Wherein, X represents the penalty values of abscissa value in full convolutional neural networks output layer output vector, x^pRepresent in output vector Abscissa value, x^rThe real abscissa value in input sample Chinese one's respective area is represented, Y represents that full convolutional neural networks output layer is defeated The penalty values of ordinate value, y in outgoing vector^pRepresent the ordinate value in output vector, y^rRepresent that input sample Chinese one's respective area is true Real ordinate value, W represent the penalty values of width value in full convolutional neural networks output layer output vector, w^pRepresent output vector In width value, w^rThe real width value in input sample Chinese one's respective area is represented, H represents full convolutional neural networks output layer output The penalty values of height value, h in vector^pRepresent the height value in output vector, h^rRepresent that input sample Chinese one's respective area is really high Angle value, S represent the penalty values of sine value in full convolutional neural networks output layer output vector, s^pRepresent the sine in output vector Value, s^rThe real sine value in input sample Chinese one's respective area is represented, T represents remaining in full convolutional neural networks output layer output vector The penalty values of string value, t^pRepresent the cosine value in output vector, t^rRepresent the real cosine value in input sample Chinese one's respective area, C tables Show the penalty values of full convolutional neural networks output layer output vector Chinese version detection probability value, c^pRepresent the text in output vector Detection probability value, c^rThe real text detection idealized probability value in input sample Chinese one's respective area is represented, l represents the damage of output vector Mistake value.
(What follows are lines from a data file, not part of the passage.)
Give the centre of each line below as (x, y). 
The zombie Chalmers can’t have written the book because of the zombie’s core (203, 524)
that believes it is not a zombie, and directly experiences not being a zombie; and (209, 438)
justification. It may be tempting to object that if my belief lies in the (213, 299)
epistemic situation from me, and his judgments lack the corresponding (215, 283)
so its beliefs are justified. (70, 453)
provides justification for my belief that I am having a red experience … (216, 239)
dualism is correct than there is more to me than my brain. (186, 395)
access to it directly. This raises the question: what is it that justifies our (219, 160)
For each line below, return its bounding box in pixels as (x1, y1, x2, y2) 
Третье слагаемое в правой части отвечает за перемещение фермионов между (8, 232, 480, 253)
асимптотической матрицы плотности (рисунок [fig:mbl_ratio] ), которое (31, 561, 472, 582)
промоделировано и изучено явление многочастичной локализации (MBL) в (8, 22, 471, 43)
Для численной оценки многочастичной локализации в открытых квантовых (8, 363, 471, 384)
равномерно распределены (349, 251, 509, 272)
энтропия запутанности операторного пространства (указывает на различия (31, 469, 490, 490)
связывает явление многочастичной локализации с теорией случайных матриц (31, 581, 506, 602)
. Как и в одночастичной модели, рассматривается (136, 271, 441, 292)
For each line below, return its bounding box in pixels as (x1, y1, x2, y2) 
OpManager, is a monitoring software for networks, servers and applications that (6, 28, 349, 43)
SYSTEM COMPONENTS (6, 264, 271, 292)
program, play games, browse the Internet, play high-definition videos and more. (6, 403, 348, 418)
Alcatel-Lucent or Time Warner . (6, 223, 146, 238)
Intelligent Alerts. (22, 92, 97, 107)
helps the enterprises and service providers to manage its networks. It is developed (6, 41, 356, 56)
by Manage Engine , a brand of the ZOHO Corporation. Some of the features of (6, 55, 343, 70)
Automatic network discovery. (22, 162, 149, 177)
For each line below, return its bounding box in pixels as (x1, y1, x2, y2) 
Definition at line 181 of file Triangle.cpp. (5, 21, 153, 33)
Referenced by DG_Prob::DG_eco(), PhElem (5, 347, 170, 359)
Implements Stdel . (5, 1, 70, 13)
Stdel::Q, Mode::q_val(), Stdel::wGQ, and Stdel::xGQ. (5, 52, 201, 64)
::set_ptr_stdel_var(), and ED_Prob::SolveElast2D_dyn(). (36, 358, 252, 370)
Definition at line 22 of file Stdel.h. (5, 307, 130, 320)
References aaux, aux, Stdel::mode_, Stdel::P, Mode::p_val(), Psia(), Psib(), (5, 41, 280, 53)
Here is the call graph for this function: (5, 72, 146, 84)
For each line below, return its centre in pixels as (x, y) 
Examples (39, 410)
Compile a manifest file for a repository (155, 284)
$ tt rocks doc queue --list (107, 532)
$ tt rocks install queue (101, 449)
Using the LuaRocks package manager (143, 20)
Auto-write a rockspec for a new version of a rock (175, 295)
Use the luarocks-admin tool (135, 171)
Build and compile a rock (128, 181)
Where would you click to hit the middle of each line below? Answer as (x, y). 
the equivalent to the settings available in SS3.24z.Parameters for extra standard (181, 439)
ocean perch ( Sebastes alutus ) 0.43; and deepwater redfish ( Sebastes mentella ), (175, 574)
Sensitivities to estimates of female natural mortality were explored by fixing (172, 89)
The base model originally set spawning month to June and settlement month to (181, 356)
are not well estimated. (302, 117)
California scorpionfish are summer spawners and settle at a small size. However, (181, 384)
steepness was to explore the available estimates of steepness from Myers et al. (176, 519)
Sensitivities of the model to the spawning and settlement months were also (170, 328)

6. the localization method according to claim 1 for natural scene image Chinese version, it is characterised in that：Step (4b) Text detection probable value in the output vector of described full convolutional neural networks output layer is obtained by following formula：

Wherein, c represents the text detection probable value in the output vector of full convolutional neural networks output layer, and β represents full convolution god The 7th output valve in output vector through network output layer from left to right.

7. the localization method according to claim 1 for natural scene image Chinese version, it is characterised in that：Step (4b) Coordinate parameters in the output vector of described full convolutional neural networks output layer include its abscissa value, ordinate value, width Value, height value, sine value, cosine value.